====== Source data ======

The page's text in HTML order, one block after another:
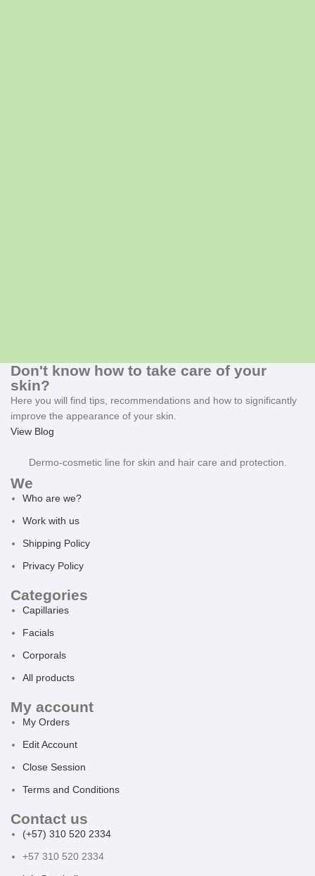
Don't know how to take care of your
skin?
Here you will find tips, recommendations and how to significantly
improve the appearance of your skin.
View Blog
Dermo-cosmetic line for skin and hair care and protection.
We
Who are we?
Work with us
Shipping Policy
Privacy Policy
Categories
Capillaries
Facials
Corporals
All products
My account
My Orders
Edit Account
Close Session
Terms and Conditions
Contact us
(+57) 310 520 2334
+57 310 520 2334
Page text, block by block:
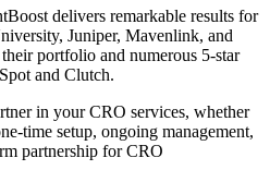
delivers remarkable results for
Juniper, Mavenlink, and
portfolio and numerous 5-star
and Clutch.
in your CRO services, whether
time setup, ongoing management,
partnership for CRO
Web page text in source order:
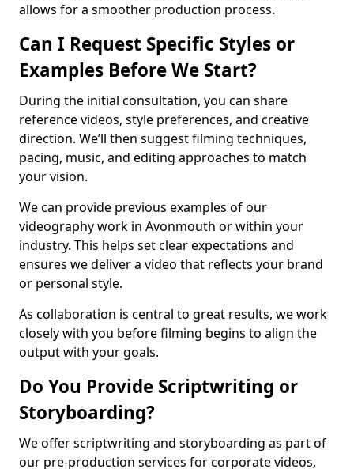
allows for a smoother production process.
Can I Request Specific Styles or
Examples Before We Start?
During the initial consultation, you can share
reference videos, style preferences, and creative
direction. We’ll then suggest filming techniques,
pacing, music, and editing approaches to match
your vision.
We can provide previous examples of our
videography work in Avonmouth or within your
industry. This helps set clear expectations and
ensures we deliver a video that reflects your brand
or personal style.
As collaboration is central to great results, we work
closely with you before filming begins to align the
output with your goals.
Do You Provide Scriptwriting or
Storyboarding?
We offer scriptwriting and storyboarding as part of
our pre-production services for corporate videos,
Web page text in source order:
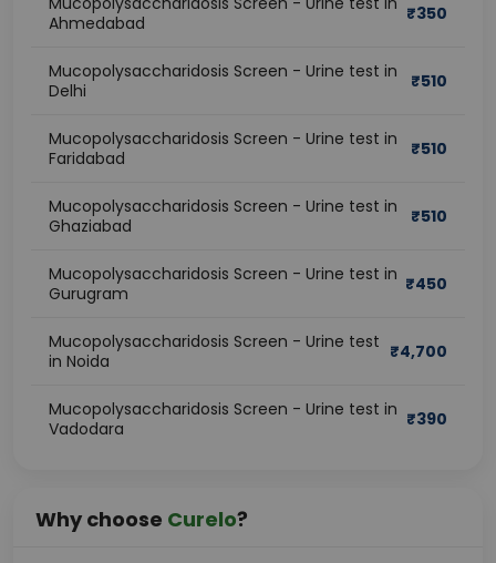
Ahmedabad
₹350
Mucopolysaccharidosis Screen - Urine test in
Delhi
₹510
Mucopolysaccharidosis Screen - Urine test in
Faridabad
₹510
Mucopolysaccharidosis Screen - Urine test in
Ghaziabad
₹510
Mucopolysaccharidosis Screen - Urine test in
Gurugram
₹450
Mucopolysaccharidosis Screen - Urine test
in Noida
₹4,700
Mucopolysaccharidosis Screen - Urine test in
Vadodara
₹390
Why choose Curelo?
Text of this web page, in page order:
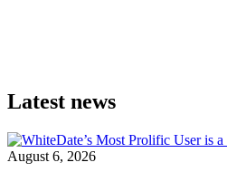
Latest news
August 6, 2026
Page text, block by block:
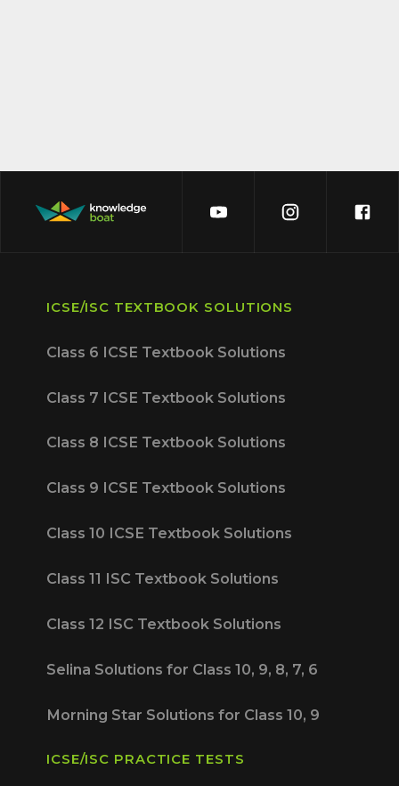
ICSE/ISC TEXTBOOK SOLUTIONS
Class 6 ICSE Textbook Solutions
Class 7 ICSE Textbook Solutions
Class 8 ICSE Textbook Solutions
Class 9 ICSE Textbook Solutions
Class 10 ICSE Textbook Solutions
Class 11 ISC Textbook Solutions
Class 12 ISC Textbook Solutions
Selina Solutions for Class 10, 9, 8, 7, 6
Morning Star Solutions for Class 10, 9
ICSE/ISC PRACTICE TESTS
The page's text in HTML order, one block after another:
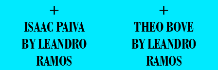
+
ISAAC PAIVA
BY LEANDRO
RAMOS
+
THEO BOVE
BY LEANDRO
RAMOS
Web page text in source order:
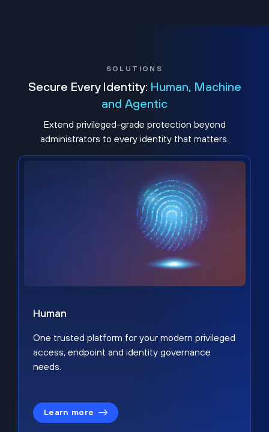
SOLUTIONS
Secure Every Identity: Human, Machine
and Agentic
Extend privileged-grade protection beyond
administrators to every identity that matters.
Human
One trusted platform for your modern privileged
access, endpoint and identity governance
needs.
Learn more
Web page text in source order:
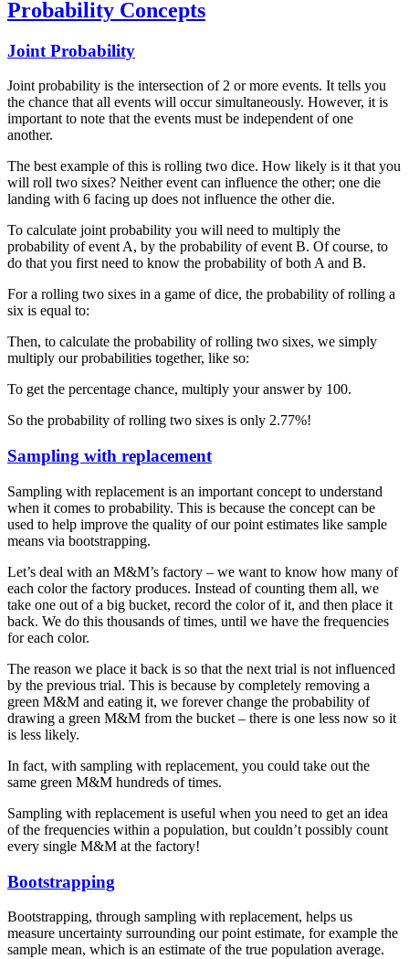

======

Exercise aim =
Leaving the pictures aside, transcribe exactly the lines from the one containing "Latest news" to the final line of the entries above, both ends included.

Exercise output =
Latest news
August 6, 2026
Page text, block by block:
ICSE/ISC TEXTBOOK SOLUTIONS
Class 6 ICSE Textbook Solutions
Class 7 ICSE Textbook Solutions
Class 8 ICSE Textbook Solutions
Class 9 ICSE Textbook Solutions
Class 10 ICSE Textbook Solutions
Class 11 ISC Textbook Solutions
Class 12 ISC Textbook Solutions
Selina Solutions for Class 10, 9, 8, 7, 6
Morning Star Solutions for Class 10, 9
ICSE/ISC PRACTICE TESTS
The page's text in HTML order, one block after another:
+
ISAAC PAIVA
BY LEANDRO
RAMOS
+
THEO BOVE
BY LEANDRO
RAMOS
Web page text in source order:
SOLUTIONS
Secure Every Identity: Human, Machine
and Agentic
Extend privileged-grade protection beyond
administrators to every identity that matters.
Human
One trusted platform for your modern privileged
access, endpoint and identity governance
needs.
Learn more
Web page text in source order:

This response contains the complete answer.